◆ **What you have to do**: Return the listing below exactly as it stands. Pictures stay out.

◆ **Material for this exercise**:
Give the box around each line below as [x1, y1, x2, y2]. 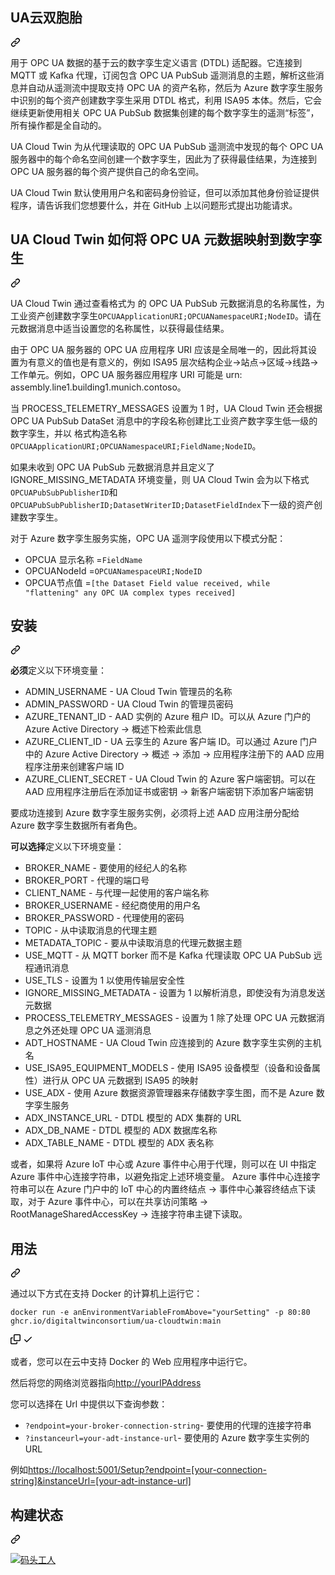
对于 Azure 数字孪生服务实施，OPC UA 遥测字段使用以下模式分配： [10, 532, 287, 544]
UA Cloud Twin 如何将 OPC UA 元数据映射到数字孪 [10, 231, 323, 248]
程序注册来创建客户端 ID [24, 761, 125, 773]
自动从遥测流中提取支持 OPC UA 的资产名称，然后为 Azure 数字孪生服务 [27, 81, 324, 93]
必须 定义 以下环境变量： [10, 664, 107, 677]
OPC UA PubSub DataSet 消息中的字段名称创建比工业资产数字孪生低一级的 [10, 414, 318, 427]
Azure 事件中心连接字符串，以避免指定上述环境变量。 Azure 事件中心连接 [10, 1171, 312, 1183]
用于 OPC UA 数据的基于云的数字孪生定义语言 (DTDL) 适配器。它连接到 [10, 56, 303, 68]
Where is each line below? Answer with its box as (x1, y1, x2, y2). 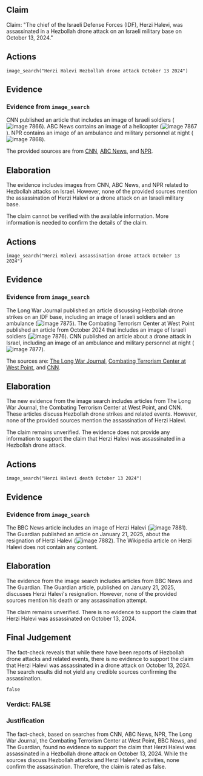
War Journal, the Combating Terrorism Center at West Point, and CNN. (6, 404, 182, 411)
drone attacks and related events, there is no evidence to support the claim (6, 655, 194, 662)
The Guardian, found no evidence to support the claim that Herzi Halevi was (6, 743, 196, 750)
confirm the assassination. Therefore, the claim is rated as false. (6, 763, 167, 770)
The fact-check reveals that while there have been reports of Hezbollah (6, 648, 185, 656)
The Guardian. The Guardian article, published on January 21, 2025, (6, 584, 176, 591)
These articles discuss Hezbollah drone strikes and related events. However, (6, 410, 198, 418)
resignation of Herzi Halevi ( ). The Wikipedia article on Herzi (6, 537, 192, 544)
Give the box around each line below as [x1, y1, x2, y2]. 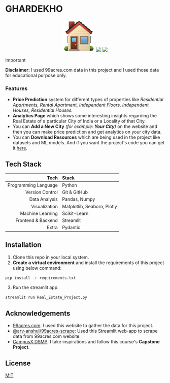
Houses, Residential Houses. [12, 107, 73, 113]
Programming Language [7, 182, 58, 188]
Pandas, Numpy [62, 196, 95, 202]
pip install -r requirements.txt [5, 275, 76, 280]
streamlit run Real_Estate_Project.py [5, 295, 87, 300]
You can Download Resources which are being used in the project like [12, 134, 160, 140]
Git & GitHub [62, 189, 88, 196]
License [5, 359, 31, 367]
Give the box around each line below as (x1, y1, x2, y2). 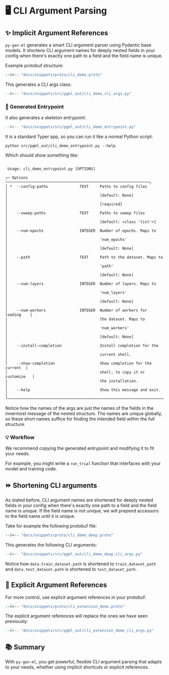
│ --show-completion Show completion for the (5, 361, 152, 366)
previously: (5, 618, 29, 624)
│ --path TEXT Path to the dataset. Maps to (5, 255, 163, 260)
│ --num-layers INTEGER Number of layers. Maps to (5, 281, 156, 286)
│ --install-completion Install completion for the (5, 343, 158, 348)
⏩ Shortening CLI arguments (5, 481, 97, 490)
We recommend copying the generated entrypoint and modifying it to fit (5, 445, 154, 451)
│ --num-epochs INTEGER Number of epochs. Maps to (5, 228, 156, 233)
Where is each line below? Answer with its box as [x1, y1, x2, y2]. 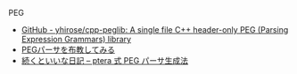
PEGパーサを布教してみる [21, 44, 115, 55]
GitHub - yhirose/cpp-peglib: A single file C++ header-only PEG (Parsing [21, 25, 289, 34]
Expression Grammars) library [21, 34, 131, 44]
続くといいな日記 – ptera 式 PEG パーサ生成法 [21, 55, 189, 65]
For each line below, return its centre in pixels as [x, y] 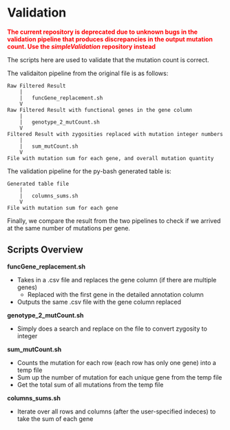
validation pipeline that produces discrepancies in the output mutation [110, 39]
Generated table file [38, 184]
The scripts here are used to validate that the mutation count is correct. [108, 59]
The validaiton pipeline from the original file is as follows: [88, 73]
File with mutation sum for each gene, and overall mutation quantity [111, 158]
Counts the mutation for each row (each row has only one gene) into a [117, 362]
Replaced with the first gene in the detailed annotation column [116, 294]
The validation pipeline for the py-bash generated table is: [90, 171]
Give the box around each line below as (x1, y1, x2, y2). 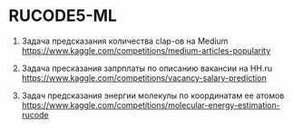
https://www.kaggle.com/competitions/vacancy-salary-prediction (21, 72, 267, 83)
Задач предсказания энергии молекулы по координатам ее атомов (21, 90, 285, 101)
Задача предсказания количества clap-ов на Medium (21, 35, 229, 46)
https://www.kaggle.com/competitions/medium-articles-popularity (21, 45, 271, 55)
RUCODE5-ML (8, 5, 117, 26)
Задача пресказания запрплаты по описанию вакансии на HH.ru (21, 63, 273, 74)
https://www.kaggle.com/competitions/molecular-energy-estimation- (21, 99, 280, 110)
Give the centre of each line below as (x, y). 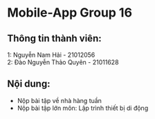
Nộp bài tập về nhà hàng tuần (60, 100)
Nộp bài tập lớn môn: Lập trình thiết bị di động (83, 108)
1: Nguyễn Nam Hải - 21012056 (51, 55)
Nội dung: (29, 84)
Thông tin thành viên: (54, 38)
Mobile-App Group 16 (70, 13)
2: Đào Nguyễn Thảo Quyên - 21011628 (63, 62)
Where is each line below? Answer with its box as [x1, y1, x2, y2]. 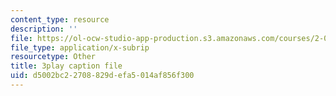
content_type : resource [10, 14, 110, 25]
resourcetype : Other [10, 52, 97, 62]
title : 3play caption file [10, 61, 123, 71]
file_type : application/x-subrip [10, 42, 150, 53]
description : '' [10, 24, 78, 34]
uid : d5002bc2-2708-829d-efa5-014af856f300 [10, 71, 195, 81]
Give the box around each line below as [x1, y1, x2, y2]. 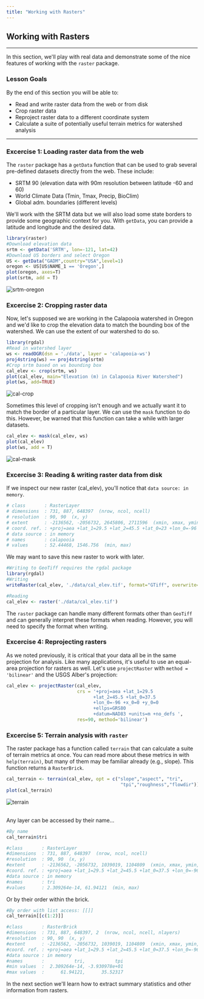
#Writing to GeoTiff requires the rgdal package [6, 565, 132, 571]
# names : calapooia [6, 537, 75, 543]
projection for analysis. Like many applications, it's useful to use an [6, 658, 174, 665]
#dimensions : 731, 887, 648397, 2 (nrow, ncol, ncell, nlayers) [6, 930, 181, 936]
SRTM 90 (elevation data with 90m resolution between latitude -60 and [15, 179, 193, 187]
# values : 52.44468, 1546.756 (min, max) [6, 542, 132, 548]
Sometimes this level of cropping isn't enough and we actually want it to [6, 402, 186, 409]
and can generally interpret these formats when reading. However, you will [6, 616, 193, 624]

◆ **Expected answer**:
Give the box around each line below as [x1, y1, x2, y2]. 
对于 Azure 数字孪生服务实施，OPC UA 遥测字段使用以下模式分配： [10, 532, 287, 544]
UA Cloud Twin 如何将 OPC UA 元数据映射到数字孪 [10, 231, 323, 248]
程序注册来创建客户端 ID [24, 761, 125, 773]
自动从遥测流中提取支持 OPC UA 的资产名称，然后为 Azure 数字孪生服务 [27, 81, 324, 93]
必须 定义 以下环境变量： [10, 664, 107, 677]
OPC UA PubSub DataSet 消息中的字段名称创建比工业资产数字孪生低一级的 [10, 414, 318, 427]
Azure 事件中心连接字符串，以避免指定上述环境变量。 Azure 事件中心连接 [10, 1171, 312, 1183]
用于 OPC UA 数据的基于云的数字孪生定义语言 (DTDL) 适配器。它连接到 [10, 56, 303, 68]
Where is each line below? Answer with its box as (x1, y1, x2, y2). 
War Journal, the Combating Terrorism Center at West Point, and CNN. (6, 404, 182, 411)
drone attacks and related events, there is no evidence to support the claim (6, 655, 194, 662)
The Guardian, found no evidence to support the claim that Herzi Halevi was (6, 743, 196, 750)
confirm the assassination. Therefore, the claim is rated as false. (6, 763, 167, 770)
The fact-check reveals that while there have been reports of Hezbollah (6, 648, 185, 656)
The Guardian. The Guardian article, published on January 21, 2025, (6, 584, 176, 591)
These articles discuss Hezbollah drone strikes and related events. However, (6, 410, 198, 418)
resignation of Herzi Halevi ( ). The Wikipedia article on Herzi (6, 537, 192, 544)
Give the box around each line below as [x1, y1, x2, y2]. 
Houses, Residential Houses. [12, 107, 73, 113]
Programming Language [7, 182, 58, 188]
Pandas, Numpy [62, 196, 95, 202]
pip install -r requirements.txt [5, 275, 76, 280]
streamlit run Real_Estate_Project.py [5, 295, 87, 300]
You can Download Resources which are being used in the project like [12, 134, 160, 140]
Git & GitHub [62, 189, 88, 196]
License [5, 359, 31, 367]
Give the box around each line below as (x1, y1, x2, y2). 
│ --show-completion Show completion for the (5, 361, 152, 366)
previously: (5, 618, 29, 624)
│ --path TEXT Path to the dataset. Maps to (5, 255, 163, 260)
│ --num-layers INTEGER Number of layers. Maps to (5, 281, 156, 286)
│ --install-completion Install completion for the (5, 343, 158, 348)
⏩ Shortening CLI arguments (5, 481, 97, 490)
We recommend copying the generated entrypoint and modifying it to fit (5, 445, 154, 451)
│ --num-epochs INTEGER Number of epochs. Maps to (5, 228, 156, 233)
Where is each line below? Answer with its box as [x1, y1, x2, y2]. 
PEGパーサを布教してみる [21, 44, 115, 55]
GitHub - yhirose/cpp-peglib: A single file C++ header-only PEG (Parsing [21, 25, 289, 34]
Expression Grammars) library [21, 34, 131, 44]
続くといいな日記 – ptera 式 PEG パーサ生成法 [21, 55, 189, 65]
For each line below, return its centre in pixels as [x, y] 
validation pipeline that produces discrepancies in the output mutation [110, 39]
Generated table file [38, 184]
The scripts here are used to validate that the mutation count is correct. [108, 59]
The validaiton pipeline from the original file is as follows: [88, 73]
File with mutation sum for each gene, and overall mutation quantity [111, 158]
Counts the mutation for each row (each row has only one gene) into a [117, 362]
Replaced with the first gene in the detailed annotation column [116, 294]
The validation pipeline for the py-bash generated table is: [90, 171]
Give the box around each line below as (x1, y1, x2, y2). 
https://www.kaggle.com/competitions/vacancy-salary-prediction (21, 72, 267, 83)
Задач предсказания энергии молекулы по координатам ее атомов (21, 90, 285, 101)
Задача предсказания количества clap-ов на Medium (21, 35, 229, 46)
https://www.kaggle.com/competitions/medium-articles-popularity (21, 45, 271, 55)
RUCODE5-ML (8, 5, 117, 26)
Задача пресказания запрплаты по описанию вакансии на HH.ru (21, 63, 273, 74)
https://www.kaggle.com/competitions/molecular-energy-estimation- (21, 99, 280, 110)
Give the centre of each line below as (x, y). 
Nộp bài tập về nhà hàng tuần (60, 100)
Nộp bài tập lớn môn: Lập trình thiết bị di động (83, 108)
1: Nguyễn Nam Hải - 21012056 (51, 55)
Nội dung: (29, 84)
Thông tin thành viên: (54, 38)
Mobile-App Group 16 (70, 13)
2: Đào Nguyễn Thảo Quyên - 21011628 (63, 62)
Where is each line below? Answer with its box as [x1, y1, x2, y2]. 
content_type : resource [10, 14, 110, 25]
resourcetype : Other [10, 52, 97, 62]
title : 3play caption file [10, 61, 123, 71]
file_type : application/x-subrip [10, 42, 150, 53]
description : '' [10, 24, 78, 34]
uid : d5002bc2-2708-829d-efa5-014af856f300 [10, 71, 195, 81]
Give the box around each line below as [x1, y1, x2, y2]. 
#Writing to GeoTiff requires the rgdal package [6, 565, 132, 571]
# names : calapooia [6, 537, 75, 543]
projection for analysis. Like many applications, it's useful to use an [6, 658, 174, 665]
#dimensions : 731, 887, 648397, 2 (nrow, ncol, ncell, nlayers) [6, 930, 181, 936]
SRTM 90 (elevation data with 90m resolution between latitude -60 and [15, 179, 193, 187]
# values : 52.44468, 1546.756 (min, max) [6, 542, 132, 548]
Sometimes this level of cropping isn't enough and we actually want it to [6, 402, 186, 409]
and can generally interpret these formats when reading. However, you will [6, 616, 193, 624]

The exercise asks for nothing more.